The Complaint does not name the City and County of Broomfield as a party (# 1 ¶ 6) and no relief is sought from it. The only mention of training is to allege that any officer with adequate training would have known that the force used was excessive (# 1 ¶ 45). Thus, there does not appear to be a cognizable claim alleged against the City and County of Broomfield. Even if a claim was stated, it does not appear that the Court has any personal jurisdiction over the City. The record does not reflect service of a summons and complaint on the City, nor that it has entered an appearance in this matter. (See ## 6, 7 (reflecting service only on Officer Bennett and another officer who is no longer a defendant).) The claim against Officer Bennett in his official and individual capacity does not automatically constitute a claim against the City.

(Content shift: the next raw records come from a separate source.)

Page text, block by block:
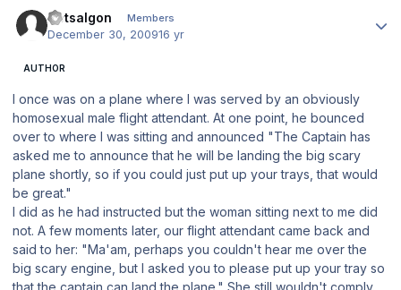
Dotsalgon Members
December 30, 200916 yr
AUTHOR
I once was on a plane where I was served by an obviously
homosexual male flight attendant. At one point, he bounced
over to where I was sitting and announced "The Captain has
asked me to announce that he will be landing the big scary
plane shortly, so if you could just put up your trays, that would
be great."
I did as he had instructed but the woman sitting next to me did
not. A few moments later, our flight attendant came back and
said to her: "Ma'am, perhaps you couldn't hear me over the
big scary engine, but I asked you to please put up your tray so
that the captain can land the plane." She still wouldn't comply.
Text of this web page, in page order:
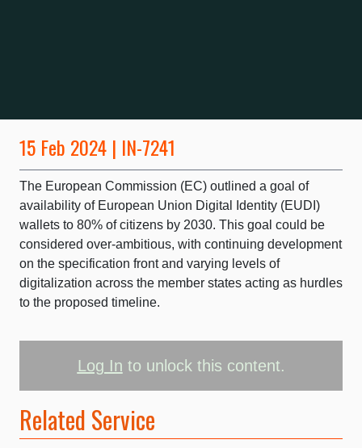
15 Feb 2024 | IN-7241
The European Commission (EC) outlined a goal of
availability of European Union Digital Identity (EUDI)
wallets to 80% of citizens by 2030. This goal could be
considered over-ambitious, with continuing development
on the specification front and varying levels of
digitalization across the member states acting as hurdles
to the proposed timeline.
Log In to unlock this content.
Related Service
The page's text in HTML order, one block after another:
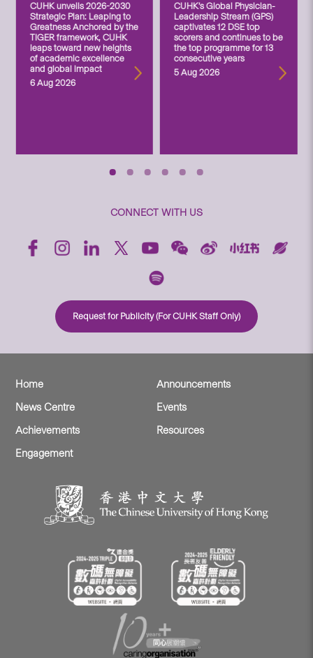
CUHK unveils 2026-2030
Strategic Plan: Leaping to
Greatness Anchored by the
TIGER framework, CUHK
leaps toward new heights
of academic excellence
and global impact
6 Aug 2026
CUHK’s Global Physician-
Leadership Stream (GPS)
captivates 12 DSE top
scorers and continues to be
the top programme for 13
consecutive years
5 Aug 2026
CONNECT WITH US
Request for Publicity (For CUHK Staff Only)
Home
Announcements
News Centre
Events
Achievements
Resources
Engagement
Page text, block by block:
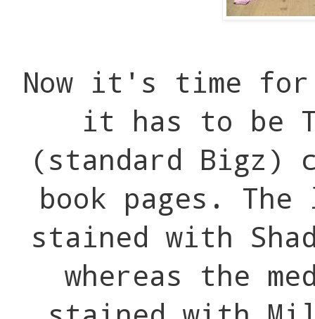
Now it's time
it has to be
(standard Bigz)
book pages. The
stained with
whereas the
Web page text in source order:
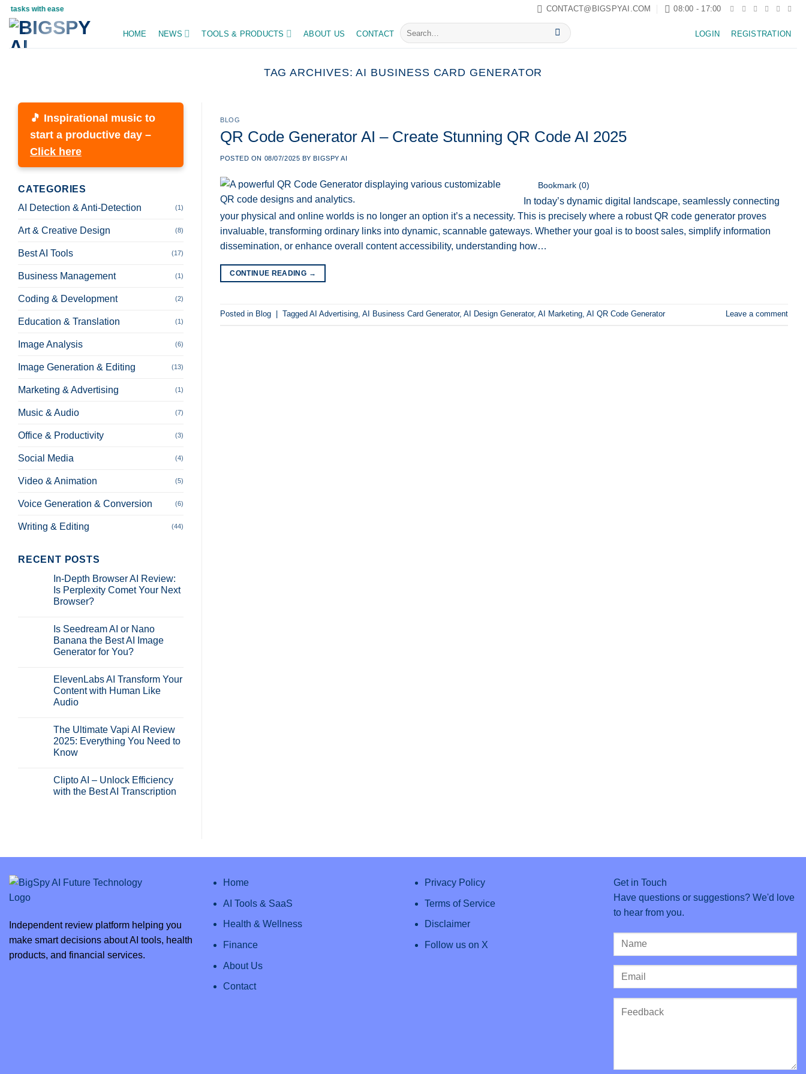
Skip
content
with ease CONTACT@BIGSPYAI.COM 08:00 - 17:00
HOME NEWS TOOLS & PRODUCTS ABOUT US CONTACT
Search
for:
LOGIN REGISTRATION
TAG ARCHIVES:AI BUSINESS CARD GENERATOR
🎵 Inspirational music to
start a productive day –
Click here
CATEGORIES
AI Detection & Anti-Detection
(1)
Art & Creative Design (8)
Best AI Tools (17)
Business Management (1)
Coding & Development (2)
Education & Translation (1)
Image Analysis (6)
Image Generation & Editing (13)
Marketing & Advertising (1)
Music & Audio (7)
Office & Productivity (3)
Social Media (4)
Video & Animation (5)
Voice Generation & Conversion (6)
Writing & Editing (44)
RECENT POSTS
In-Depth Browser AI Review:
Is Perplexity Comet Your Next
Browser?
on
In-
Depth
Browser
Is
Perplexity
Comet
Your
Next
Is Seedream AI or Nano
Banana the Best AI Image
Generator for You?
on
Is
Seedream
AI
Banana
the
Best
AI
Image
You?
ElevenLabs AI Transform Your
Content with Human Like
Audio
on
ElevenLabs
AI
Transform
with
Human
Like
The Ultimate Vapi AI Review
2025: Everything You Need to
Know
on
The
Ultimate
to
Clipto AI – Unlock Efficiency
with the Best AI Transcription
Efficiency
Best
BLOG
QR Code Generator AI – Create Stunning QR Code AI 2025
POSTED ON 08/07/2025 BYBIGSPY AI
Bookmark (0)
In today’s dynamic digital landscape, seamlessly connecting
your physical and online worlds is no longer an option it’s a necessity. This is precisely where a robust QR code generator proves
invaluable, transforming ordinary links into dynamic, scannable gateways. Whether your goal is to boost sales, simplify information
dissemination, or enhance overall content accessibility, understanding how…
CONTINUE READING →
Posted in Blog Tagged AI Advertising AI Business Card Generator, AI Design Generator, AI Marketing AI QR Code Generator Leave a comment
Independent review platform helping you
make smart decisions about AI tools, health
products, and financial services.
Home
AI Tools & SaaS
Health & Wellness
Finance
About Us
Contact
Privacy Policy
Terms of Service
Disclaimer
Follow us on X
Get in Touch
Have questions or suggestions? We'd love
to hear from you.
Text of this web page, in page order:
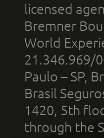
licensed
Bremner
World
21.346.969/
Paulo – SP,
Brasil
1420, 5th
through the
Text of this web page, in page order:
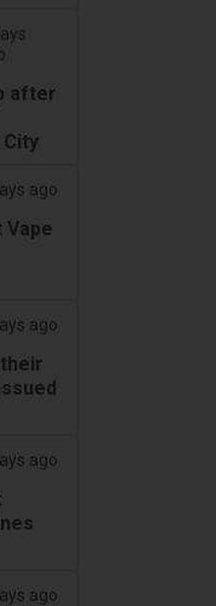
after
ago
Vape
ago
ago
ago
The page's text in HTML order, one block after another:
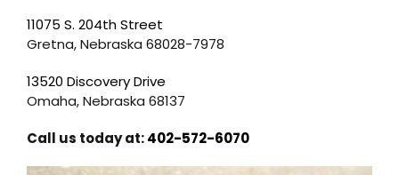
11075 S. 204th Street
Gretna, Nebraska 68028-7978
13520 Discovery Drive
Omaha, Nebraska 68137
Call us today at:402-572-6070
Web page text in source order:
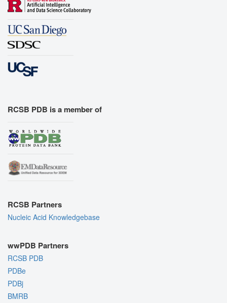
RCSB PDB is a member of
RCSB Partners
Nucleic Acid Knowledgebase
wwPDB Partners
RCSB PDB
PDBe
PDBj
BMRB
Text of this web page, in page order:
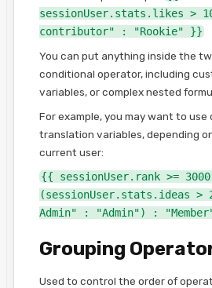
sessionUser.stats.likes >
contributor" : "Rookie" }}
You can put anything inside the
conditional operator, including
variables, or complex nested
For example, you may want to
translation variables, depending
current user:
{{ sessionUser.rank >=
(sessionUser.stats.ideas >
Admin" : "Admin") :
Grouping
Used to control the order of
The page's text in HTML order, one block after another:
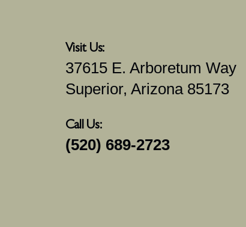
Visit Us:
37615 E. Arboretum Way
Superior, Arizona 85173
Call Us:
(520) 689-2723
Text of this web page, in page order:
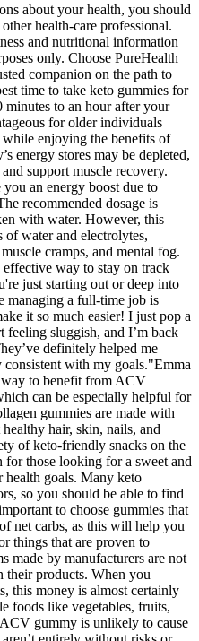
about your health, you should
health-care professional.
and nutritional information
only. Choose PureHealth
companion on the path to
time to take keto gummies for
to an hour after your
for older individuals
while enjoying the benefits of
energy stores may be depleted,
support muscle recovery.
an energy boost due to
recommended dosage is
with water. However, this
of water and electrolytes,
cramps, and mental fog.
way to stay on track
just starting out or deep into
managing a full-time job is
it so much easier! I just pop a
feeling sluggish, and I’m back
definitely helped me
consistent with my goals."Emma
to benefit from ACV
can be especially helpful for
gummies are made with
hair, skin, nails, and
of keto-friendly snacks on the
for those looking for a sweet and
health goals. Many keto
so you should be able to find
to choose gummies that
net carbs, as this will help you
things that are proven to
made by manufacturers are not
their products. When you
this money is almost certainly
foods like vegetables, fruits,
gummy is unlikely to cause
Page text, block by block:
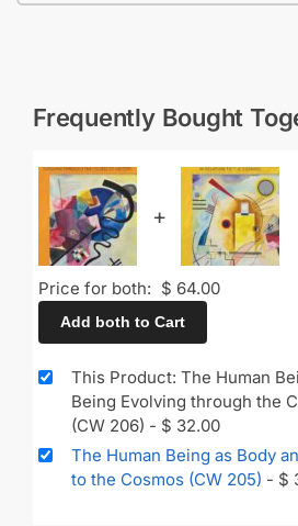
Frequently Bought
+
Price for both: $ 64.00
Add both to Cart
This Product: The Human
Being Evolving through the
(CW 206) - $ 32.00
The Human Being as Body
to the Cosmos (CW 205) - $
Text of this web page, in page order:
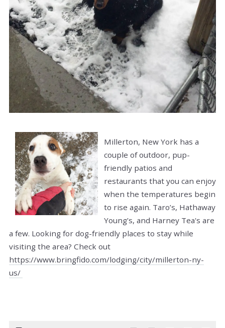
Millerton, New York has a
couple of outdoor, pup-
friendly patios and
restaurants that you can enjoy
when the temperatures begin
to rise again. Taro’s, Hathaway
Young’s, and Harney Tea's are
a few. Looking for dog-friendly places to stay while
visiting the area? Check out
https://www.bringfido.com/lodging/city/millerton-ny-
us/
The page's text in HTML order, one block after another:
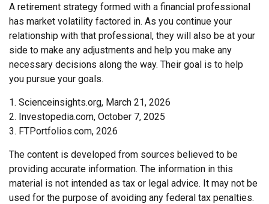
A retirement strategy formed with a financial professional
has market volatility factored in. As you continue your
relationship with that professional, they will also be at your
side to make any adjustments and help you make any
necessary decisions along the way. Their goal is to help
you pursue your goals.
1. Scienceinsights.org, March 21, 2026
2. Investopedia.com, October 7, 2025
3. FTPortfolios.com, 2026
The content is developed from sources believed to be
providing accurate information. The information in this
material is not intended as tax or legal advice. It may not be
used for the purpose of avoiding any federal tax penalties.

The Complaint contains no allegations that Officer Bennett has any authority over officer training or otherwise has the authority to make decisions that bind the City as a municipality.

Unlike the parties' agreed amendment of the Complaint to bifurcate the claim for excessive force against Officer Bennett into two claims based on the bodyslam and handcuffing, which the Court may deem amended under Rule 15, the Court cannot deem an amendment based on their agreement to add a completely different claim that was not referenced in the Complaint against a nonparty that was never served. No claim for failure to train exists against any defendant.

V. CONCLUSION

For the foregoing reasons, the Defendant's Motion for Partial Summary Judgment (# 45) is GRANTED IN PART. The Plaintiff's claim for excessive force based on the manner of handcuffing is DISMISSED. The Motion is DENIED in all other respects. The parties shall jointly contact chambers within 14 days of this order to schedule the final pretrial conference.

FootNotes


1. The Court recounts the undisputed facts and the disputed facts in the light most favorable to Mr. Al-Baaj, the nonmoving party. See Garrett v. Hewlett Packard Co., 305 F.3d 1210, 1213 (10th Cir. 2002).
2. Even more factors exist to determine the degree of threat posed to officers when force was used: "(1) whether the officers ordered the suspect to drop his weapon, and the suspect's compliance with police commands; (2) whether any hostile motions were made with the weapon towards the officers; (3) the distance separating the officers and the suspect; and (4) the manifest intentions of the suspect." Estate of Larsen ex rel. Sturdivan v. Murr, 511 F.3d 1255, 1260 (10th Cir. 2008).